Mosquitoland by Dan Arnold was nothing like I was expecting and everything I hoped it would be. For some reason I just assumed this was going to be another “youths on a road trip” type of book, a la Paper Towns, but it was so much more.
Synopsis: Mim Malone needs get out of Mosquitoland (aka Jackson, Mississippi). She needs to get away from her father and his new wife. She needs to find her mother, who has been left behind in Cleveland. She needs to finally get a chance to be herself. And she is most definitely no okay.

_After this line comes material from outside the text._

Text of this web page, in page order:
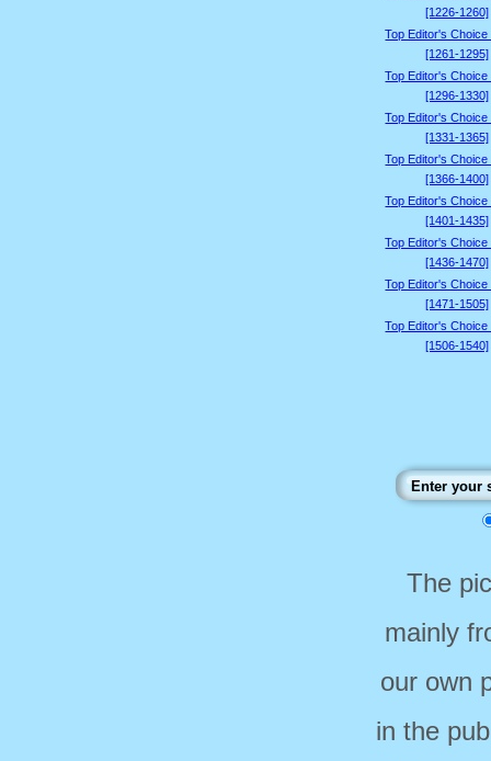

I’ll admit, I cried on a few occasions while reading this book. Mim and the varied cast of characters that enter her life tug at your heartstrings. What makes this book so good is its believability. The characters are flawed, not all the endings are happy, and I’m pissed that I don’t know what happens after the main story arc is complete.
This book tackles so many big issues but manages to do it simply and without preaching. There are characters with mental illnesses, people who have lived through traumatic events, people who have been disowned by family for being different, and Mim is in the middle of it all, witnessing the struggles while she struggles with her own issues.
I can’t wait to get back to my store to put a Staff Pick sticker on this book. It is a great read for fans of John Green’s books, and I will feel totally comfortable selling this to all ages, because there is no content in here that I think parents need to be concerned about. (John Green, I’m looking at you. Teen books don’t need sex scenes!)